MADISON (WKOW) -- Since Wisconsin saw the peak of the COVID-19 pandemic in late 2020, hospitalizations had been decreasing for four months. But that started to change in late March.
"We are seeing sort of that slow creep with some of the hospitalizations," Nathan Bubenzer, the emergency preparedness manager at UnityPoint Health -- Meriter, said Tuesday.
Data from the Wisconsin Hospital Association shows the uptick started after March 21, and UW Health's Dr. Jeff Pothof said he's noticing the makeup of who is being hospitalized has started to change, too.
"It's still the little bit older population, pre-existing conditions, but as a percentage, younger people are making up a bigger slice," he said.
He said this makes sense because of which age groups have had greater access to COVID-19 vaccines.
"We don't have as much uptake in vaccinations in the in the younger group," Pothof said. "Because they're the group that is having the most infections, we start to see a few more of those young adults having COVID-19 that then requires hospitalization."

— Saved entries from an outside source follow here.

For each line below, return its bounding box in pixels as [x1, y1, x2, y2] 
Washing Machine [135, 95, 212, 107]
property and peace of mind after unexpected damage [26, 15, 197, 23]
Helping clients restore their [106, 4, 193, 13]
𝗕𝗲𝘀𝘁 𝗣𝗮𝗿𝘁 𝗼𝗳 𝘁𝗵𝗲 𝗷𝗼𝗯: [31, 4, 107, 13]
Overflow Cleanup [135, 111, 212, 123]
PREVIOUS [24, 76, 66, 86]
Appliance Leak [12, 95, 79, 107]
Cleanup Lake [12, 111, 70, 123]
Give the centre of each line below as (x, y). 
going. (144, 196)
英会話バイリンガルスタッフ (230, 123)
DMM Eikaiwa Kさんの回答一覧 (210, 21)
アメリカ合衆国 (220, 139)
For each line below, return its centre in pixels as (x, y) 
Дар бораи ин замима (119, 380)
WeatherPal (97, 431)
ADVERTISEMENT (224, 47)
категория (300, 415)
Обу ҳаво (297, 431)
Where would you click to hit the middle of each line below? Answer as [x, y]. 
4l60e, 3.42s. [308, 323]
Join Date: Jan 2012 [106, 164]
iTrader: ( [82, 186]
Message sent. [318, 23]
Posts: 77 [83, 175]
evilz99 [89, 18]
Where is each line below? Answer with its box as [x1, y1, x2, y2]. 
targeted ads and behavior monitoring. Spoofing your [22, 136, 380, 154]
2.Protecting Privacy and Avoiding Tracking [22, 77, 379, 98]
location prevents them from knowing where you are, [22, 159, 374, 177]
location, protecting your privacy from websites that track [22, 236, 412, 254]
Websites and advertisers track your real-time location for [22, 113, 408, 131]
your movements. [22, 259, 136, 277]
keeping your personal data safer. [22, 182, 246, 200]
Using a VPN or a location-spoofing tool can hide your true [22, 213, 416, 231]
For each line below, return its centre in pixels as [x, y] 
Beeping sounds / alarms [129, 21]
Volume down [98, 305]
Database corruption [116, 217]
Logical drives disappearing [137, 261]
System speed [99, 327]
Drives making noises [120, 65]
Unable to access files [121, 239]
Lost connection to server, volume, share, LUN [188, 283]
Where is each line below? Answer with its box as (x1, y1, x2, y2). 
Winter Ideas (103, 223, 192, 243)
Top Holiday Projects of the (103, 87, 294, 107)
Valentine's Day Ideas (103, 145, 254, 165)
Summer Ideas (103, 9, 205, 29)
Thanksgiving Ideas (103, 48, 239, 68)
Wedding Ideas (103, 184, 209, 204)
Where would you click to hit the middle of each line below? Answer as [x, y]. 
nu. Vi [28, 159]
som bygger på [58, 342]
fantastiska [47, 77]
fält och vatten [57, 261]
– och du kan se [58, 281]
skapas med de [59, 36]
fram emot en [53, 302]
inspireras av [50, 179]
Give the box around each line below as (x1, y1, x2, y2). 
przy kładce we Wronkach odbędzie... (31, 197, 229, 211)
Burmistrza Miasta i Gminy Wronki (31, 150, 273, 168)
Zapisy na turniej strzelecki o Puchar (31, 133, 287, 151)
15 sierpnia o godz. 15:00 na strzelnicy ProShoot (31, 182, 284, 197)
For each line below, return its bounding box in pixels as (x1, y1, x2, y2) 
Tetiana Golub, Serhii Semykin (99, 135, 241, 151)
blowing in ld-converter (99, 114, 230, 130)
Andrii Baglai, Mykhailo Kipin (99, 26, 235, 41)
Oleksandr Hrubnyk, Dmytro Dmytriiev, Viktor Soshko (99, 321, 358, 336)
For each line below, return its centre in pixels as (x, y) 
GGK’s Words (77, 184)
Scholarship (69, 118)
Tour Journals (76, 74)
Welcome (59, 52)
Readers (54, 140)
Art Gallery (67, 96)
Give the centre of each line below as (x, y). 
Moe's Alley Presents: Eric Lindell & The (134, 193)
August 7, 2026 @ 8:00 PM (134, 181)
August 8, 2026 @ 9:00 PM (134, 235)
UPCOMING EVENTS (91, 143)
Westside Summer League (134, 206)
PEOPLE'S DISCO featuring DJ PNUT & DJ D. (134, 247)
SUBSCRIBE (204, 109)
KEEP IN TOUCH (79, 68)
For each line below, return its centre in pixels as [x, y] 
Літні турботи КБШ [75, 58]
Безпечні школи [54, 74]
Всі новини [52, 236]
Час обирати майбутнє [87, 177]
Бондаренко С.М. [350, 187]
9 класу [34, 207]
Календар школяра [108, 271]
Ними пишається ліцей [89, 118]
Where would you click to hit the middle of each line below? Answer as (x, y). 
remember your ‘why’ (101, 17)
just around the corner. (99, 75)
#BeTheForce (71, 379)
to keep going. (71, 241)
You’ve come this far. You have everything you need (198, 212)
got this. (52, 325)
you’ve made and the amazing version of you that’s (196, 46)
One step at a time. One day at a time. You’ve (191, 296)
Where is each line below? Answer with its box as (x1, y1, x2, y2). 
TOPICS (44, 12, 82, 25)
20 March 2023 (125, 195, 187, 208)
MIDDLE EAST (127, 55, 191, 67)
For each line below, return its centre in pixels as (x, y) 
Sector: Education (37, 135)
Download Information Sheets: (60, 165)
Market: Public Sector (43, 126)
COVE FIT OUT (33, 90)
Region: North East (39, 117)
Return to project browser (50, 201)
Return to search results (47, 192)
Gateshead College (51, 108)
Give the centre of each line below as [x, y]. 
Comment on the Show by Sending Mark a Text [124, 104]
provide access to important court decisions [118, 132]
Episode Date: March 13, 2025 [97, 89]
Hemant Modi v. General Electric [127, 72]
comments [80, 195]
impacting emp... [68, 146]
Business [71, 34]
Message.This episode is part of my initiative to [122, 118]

But Pothof and Bubenzer both told 27 News they don't believe this upward trend will be anything like the spike from late 2020.
"If things continue the way they are both on the infection side and on the vaccination side, I expect our COVID numbers to stay the same, not surge [and] eventually start to go down again," Bubenzer said.
He said while hospitalization numbers now are very similar to what health care workers were dealing with in March and April 2020, the past year of working through the pandemic has prepared them to better treat the patients.
"We're much more comfortable taking care of these patients because we know what we're doing now," Bubenzer said. "We have a better playbook to be able to to handle the numbers that we're seeing."
Pothof said that all means he's not as concerned about hospital capacity.
"We've been able to manage that volume in a pretty comfortable space within the health systems without having to do creative things like we were last fall," he said. "We do have availability in the hospitals. We can take care of COVID patients."
But Pothof and Bubenzer both said they're carefully watching the data trend to make sure numbers don't keep increasing.
"COVID is so insidious, and I don't need to look any farther than India to know that it can sometimes rock your world," Pothof said.
He said the best protection people can take against an increase in hospitalizations is getting vaccinated.
"There's still a fair number of people who aren't vaccinated, and, unfortunately, they're still very susceptible to COVID-19," Pothof said. The great news now is we have weapons. We can fight back."